Requirement —
Please copy every line with the string "ride" from the entries below.

(Source records)

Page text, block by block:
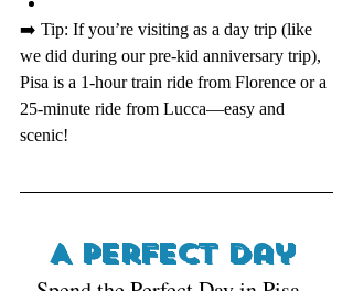
➡️ Tip: If you’re visiting as a day trip (like
we did during our pre-kid anniversary trip),
Pisa is a 1-hour train ride from Florence or a
25-minute ride from Lucca—easy and
scenic!
A Perfect Day

Solution for this task —
Pisa is a 1-hour train ride from Florence or a
25-minute ride from Lucca—easy and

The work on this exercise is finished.